L'église des Saints-Martyrs occupe une place particulière dans la mémoire religieuse et patrimoniale de Marrakech, en tant qu'édifice catholique lié à l'histoire du quartier de Guéliz et aux mutations de la présence chrétienne dans la ville. Selon les sources disponibles, l'église fut construite en 1928 puis consacrée en 1929, dédiée à la mémoire de cinq frères franciscains tués à Marrakech au XIIIe siècle.
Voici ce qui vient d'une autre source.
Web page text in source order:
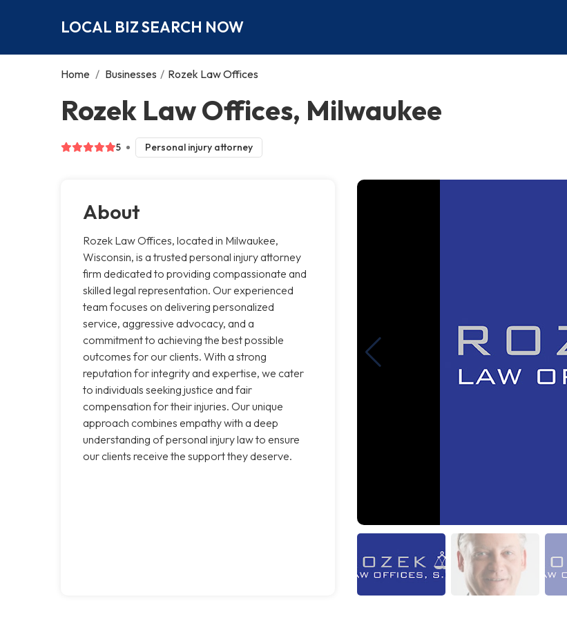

Située rue de l'Imam Ali, dans le quartier de Guéliz, la paroisse s'est distinguée, au-delà de sa fonction religieuse, par un travail de mémoire consacré aux personnes qui lui furent liées : prêtres, religieux, religieuses, laïcs et enfants de chœur. Les archives qui lui sont associées témoignent d'un souci de rassembler photographies et témoignages individuels, ainsi que les noms de ceux qui y ont assuré le service au fil des décennies.
Une liste, non exhaustive, des membres du clergé ayant servi la paroisse comprend les noms du père Raoul, du père Alexandre, du père Norbert, du père Henri Coyler, du père Albert Meulier, du père Christophe Leclerc, du frère André, et du frère Jean-Paul Colombel, dont le ministère s'est étendu de 1978 à 1989. Une période ultérieure fut marquée par le père Ivica, appartenant à l'ordre dominicain, selon les documents publiés dans les archives de la paroisse.
Avant l'édification de l'église des Saints-Martyrs, une autre église existait à Guéliz, près du camp Mangin et de la gare, dans une rue dont le nom a changé plusieurs fois — de la rue de la Mahalla à la rue Renaud, avant de prendre le nom de Hassan Ben Mbarek. Le récit archivistique mentionne également l'existence d'une église dans la médina, dans le Derb Nqous, témoignant d'une présence chrétienne bien antérieure au Protectorat : une église y aurait été attribuée, avant 1220, à des militaires chrétiens au service du sultan.
Parmi les éléments artistiques les plus notables de l'église des Saints-Martyrs figure la fresque du Christ Pantocrator, réalisée par le moine bénédictin André Bouton avec la participation de son frère, l'artiste Jacques Bouton. La fresque représente le Christ en gloire après la Résurrection, assis sur un trône, tenant les Écritures de la main gauche et levant la droite en signe de bénédiction. La mémoire orale associe les traits de l'œuvre à ceux d'un chaouch marocain de la paroisse, un choix artistique cohérent avec l'usage, par d'autres artistes, de modèles locaux dans des œuvres réalisées ailleurs au Maroc. Des sources journalistiques indiquent qu'André Bouton a également réalisé les fresques de l'église Sainte-Barbe à Boutazoult, dans la vallée de l'Imini.
Le nom de l'église est associé aux cinq franciscains, Bérard et ses compagnons, tués à Marrakech le 16 janvier 1220, considérés dans la tradition franciscaine comme les premiers martyrs de l'ordre de saint François. Leurs reliques furent conservées au couvent de Coïmbra, au Portugal, avant qu'une partie ne soit transférée à Marrakech en 1957, plus de sept siècles après leur mort. Ce transfert conféra une portée symbolique particulière à l'église et à la fête paroissiale, célébrée le dimanche le plus proche du 16 janvier.
Au-delà de sa fonction religieuse immédiate, l'importance de l'édifice dépasse le cadre du culte : il offre un aperçu condensé de l'histoire de Guéliz et de la pluralité des récits liés à la ville de Marrakech. Les documents, photographies familiales et témoignages épars conservent une valeur certaine pour compléter l'histoire de la paroisse, notamment en ce qui concerne les prêtres, religieux et acteurs civils qui ont contribué à la continuité de son activité à travers différentes périodes.